(Beginning of EXERCISE MATERIALS)
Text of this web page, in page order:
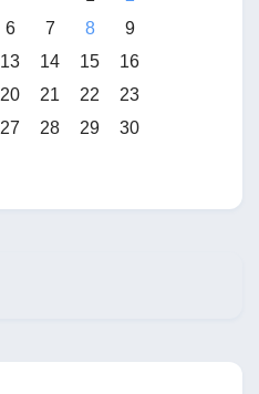
6 7 8
9
13 14 15
16
20 21 22
23
27 28 29
30
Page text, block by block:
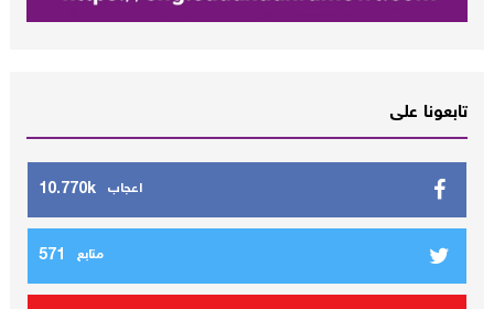
تابعونا على
10.770k اعجاب
571 متابع
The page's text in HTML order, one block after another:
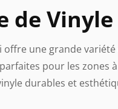
de Vinyle
une grande
pour les zones
durables et
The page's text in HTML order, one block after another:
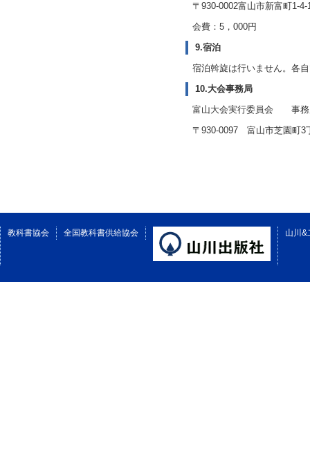
〒 930-0002富山市新富町1-4-
会費： 5 ， 000円
9.宿泊
宿泊斡旋は行いません。各
10.大会事務局
富山大会実行委員会 事務
〒 930-0097 富山市芝園町3
教科書協会 全国教科書供給協会 山川&
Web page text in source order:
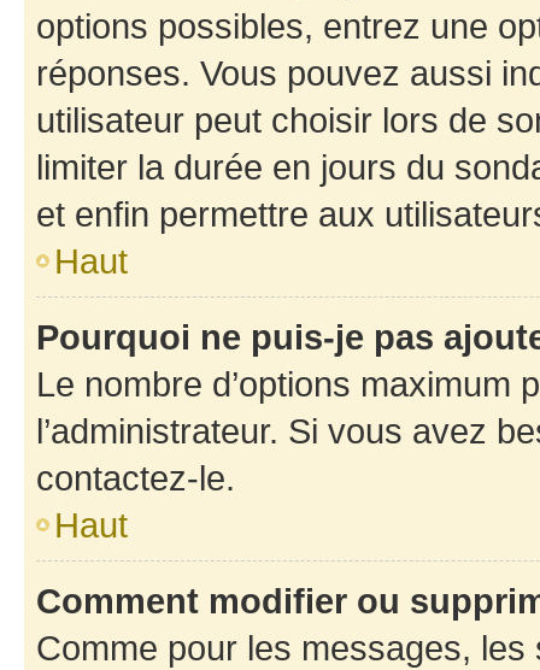
options possibles, entrez une
réponses. Vous pouvez aussi
utilisateur peut choisir lors de
limiter la durée en jours du
et enfin permettre aux
Haut
Pourquoi ne puis-je pas
Le nombre d’options maximum
l’administrateur. Si vous avez
contactez-le.
Haut
Comment modifier ou
Comme pour les messages,
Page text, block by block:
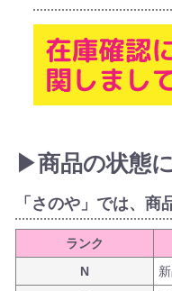
▶商品の状態
「さのや」では、商
ランク
N
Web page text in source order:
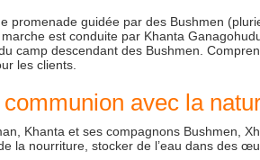
promenade guidée par des Bushmen
est conduite par Khanta
camp descendant des Bushmen.
les clients.
avec la
Khanta et ses compagnons Bushmen,
la nourriture, stocker de l’eau dans des
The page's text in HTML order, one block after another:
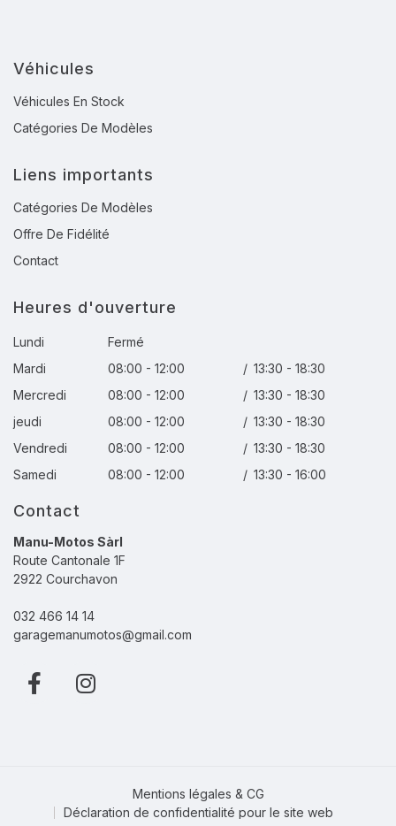
Véhicules
Véhicules En Stock
Catégories De Modèles
Liens importants
Catégories De Modèles
Offre De Fidélité
Contact
Heures d'ouverture
Lundi
Fermé
Mardi
08:00 - 12:00 / 13:30 - 18:30
Mercredi
08:00 - 12:00 / 13:30 - 18:30
jeudi
08:00 - 12:00 / 13:30 - 18:30
Vendredi
08:00 - 12:00 / 13:30 - 18:30
Samedi
08:00 - 12:00 / 13:30 - 16:00
Contact
Manu-Motos Sàrl
Route Cantonale 1F
2922 Courchavon
032 466 14 14
garagemanumotos@gmail.com
Mentions légales & CG
Déclaration de confidentialité pour le site web
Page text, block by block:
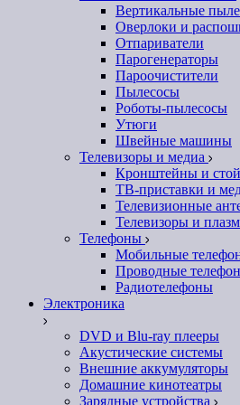
Вертикальные
Оверлоки и
Отпариватели
Парогенераторы
Пароочистители
Пылесосы
Роботы-пылесосы
Утюги
Швейные машины
Телевизоры и медиа
Кронштейны и
ТВ-приставки и
Телевизионные
Телевизоры и
Телефоны
Мобильные
Проводные
Радиотелефоны
Электроника
DVD и Blu-ray плееры
Акустические системы
Внешние аккумуляторы
Домашние кинотеатры
Зарядные устройства
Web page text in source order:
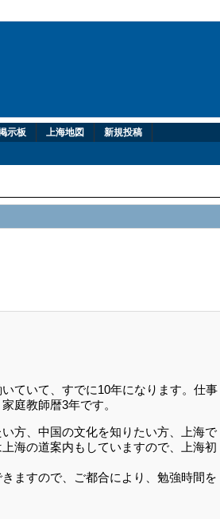
示板 上海地図 新規投稿
ていて、すでに10年になります。仕事
庭教師暦3年です。
方、中国の文化を知りたい方、上海で
海の道案内もしていますので、上海初
ますので、ご都合により、勉強時間を
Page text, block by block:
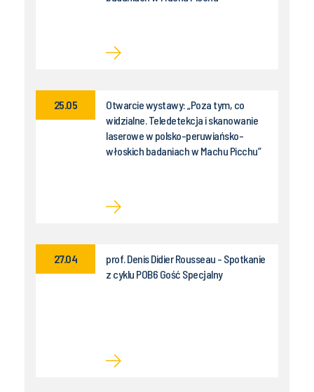
Otwarcie wystawy: „Poza tym, co
widzialne. Teledetekcja i skanowanie
laserowe w polsko-peruwiańsko-
włoskich badaniach w Machu Picchu”
25.05
prof. Denis Didier Rousseau - Spotkanie
z cyklu POB6 Gość Specjalny
27.04
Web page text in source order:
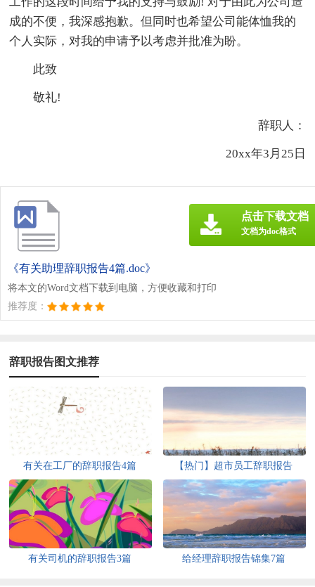
成的不便，我深感抱歉。但同时也希望公司能体恤我的
个人实际，对我的申请予以考虑并批准为盼。
此致
敬礼!
辞职人：
20xx年3月25日
《有关助理辞职报告4篇.doc》
将本文的Word文档下载到电脑，方便收藏和打印
推荐度：
点击下载文档
文档为doc格式
辞职报告图文推荐
有关在工厂的辞职报告4篇 【热门】超市员工辞职报告
有关司机的辞职报告3篇 给经理辞职报告锦集7篇
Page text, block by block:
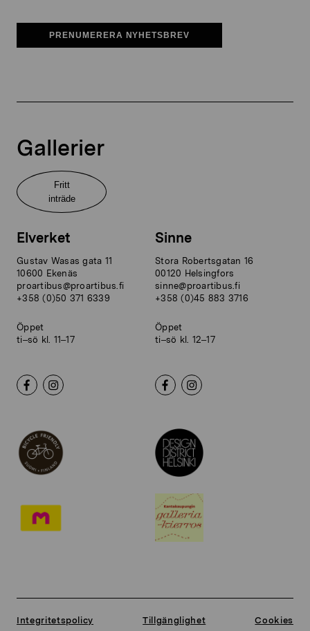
(End of EXERCISE MATERIALS)
Repeat each entry exactly. Pictures do not belong in the copy.

### ANSWER
Text of this web page, in page order:
6 7 8
9
13 14 15
16
20 21 22
23
27 28 29
30
Page text, block by block:
تابعونا على
10.770k اعجاب
571 متابع
The page's text in HTML order, one block after another:
de Vinyle
une grande
pour les zones
durables et
The page's text in HTML order, one block after another:
〒 930-0002富山市新富町1-4-
会費： 5 ， 000円
9.宿泊
宿泊斡旋は行いません。各
10.大会事務局
富山大会実行委員会 事務
〒 930-0097 富山市芝園町3
教科書協会 全国教科書供給協会 山川&
Web page text in source order:
options possibles, entrez une
réponses. Vous pouvez aussi
utilisateur peut choisir lors de
limiter la durée en jours du
et enfin permettre aux
Haut
Pourquoi ne puis-je pas
Le nombre d’options maximum
l’administrateur. Si vous avez
contactez-le.
Haut
Comment modifier ou
Comme pour les messages,
Page text, block by block:
▶商品の状態
「さのや」では、商
ランク
N
Web page text in source order:
promenade guidée par des Bushmen
est conduite par Khanta
camp descendant des Bushmen.
les clients.
avec la
Khanta et ses compagnons Bushmen,
la nourriture, stocker de l’eau dans des
The page's text in HTML order, one block after another:
Véhicules
Véhicules En Stock
Catégories De Modèles
Liens importants
Catégories De Modèles
Offre De Fidélité
Contact
Heures d'ouverture
Lundi
Fermé
Mardi
08:00 - 12:00 / 13:30 - 18:30
Mercredi
08:00 - 12:00 / 13:30 - 18:30
jeudi
08:00 - 12:00 / 13:30 - 18:30
Vendredi
08:00 - 12:00 / 13:30 - 18:30
Samedi
08:00 - 12:00 / 13:30 - 16:00
Contact
Manu-Motos Sàrl
Route Cantonale 1F
2922 Courchavon
032 466 14 14
garagemanumotos@gmail.com
Mentions légales & CG
Déclaration de confidentialité pour le site web
Page text, block by block:
Вертикальные
Оверлоки и
Отпариватели
Парогенераторы
Пароочистители
Пылесосы
Роботы-пылесосы
Утюги
Швейные машины
Телевизоры и медиа
Кронштейны и
ТВ-приставки и
Телевизионные
Телевизоры и
Телефоны
Мобильные
Проводные
Радиотелефоны
Электроника
DVD и Blu-ray плееры
Акустические системы
Внешние аккумуляторы
Домашние кинотеатры
Зарядные устройства
Web page text in source order:
示板 上海地図 新規投稿
ていて、すでに10年になります。仕事
庭教師暦3年です。
方、中国の文化を知りたい方、上海で
海の道案内もしていますので、上海初
ますので、ご都合により、勉強時間を
Page text, block by block:
Otwarcie wystawy: „Poza tym, co
widzialne. Teledetekcja i skanowanie
laserowe w polsko-peruwiańsko-
włoskich badaniach w Machu Picchu”
25.05
prof. Denis Didier Rousseau - Spotkanie
z cyklu POB6 Gość Specjalny
27.04
Web page text in source order:
成的不便，我深感抱歉。但同时也希望公司能体恤我的
个人实际，对我的申请予以考虑并批准为盼。
此致
敬礼!
辞职人：
20xx年3月25日
《有关助理辞职报告4篇.doc》
将本文的Word文档下载到电脑，方便收藏和打印
推荐度：
点击下载文档
文档为doc格式
辞职报告图文推荐
有关在工厂的辞职报告4篇 【热门】超市员工辞职报告
有关司机的辞职报告3篇 给经理辞职报告锦集7篇
Page text, block by block:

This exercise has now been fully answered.